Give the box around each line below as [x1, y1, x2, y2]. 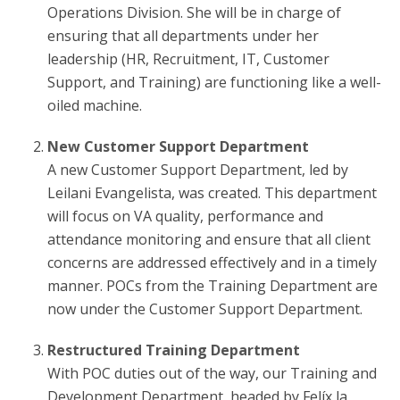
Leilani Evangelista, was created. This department [46, 183, 377, 203]
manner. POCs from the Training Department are [46, 276, 378, 296]
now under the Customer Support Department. [46, 299, 362, 319]
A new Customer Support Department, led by [46, 160, 348, 179]
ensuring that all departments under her [46, 26, 319, 46]
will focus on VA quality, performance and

▶ **Task instructions**
Letter for letter, reproduce every record above and skip the pictures.

▶ **Task output**
Give the box around each line below as [x1, y1, x2, y2]. 
Leilani Evangelista, was created. This department [46, 183, 377, 203]
manner. POCs from the Training Department are [46, 276, 378, 296]
now under the Customer Support Department. [46, 299, 362, 319]
A new Customer Support Department, led by [46, 160, 348, 179]
ensuring that all departments under her [46, 26, 319, 46]
will focus on VA quality, performance and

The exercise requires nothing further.